(Collected data)
---

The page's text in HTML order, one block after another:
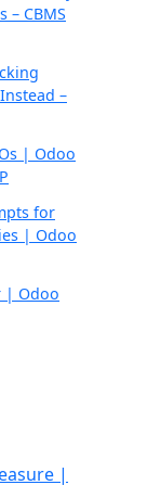
– CBMS
–
| Odoo
for
| Odoo
| Odoo
|

---

:: What to produce ::
Each record must be returned exactly as it stands, and the images omitted.

:: Exercise answer ::
The page's text in HTML order, one block after another:
– CBMS
–
| Odoo
for
| Odoo
| Odoo
|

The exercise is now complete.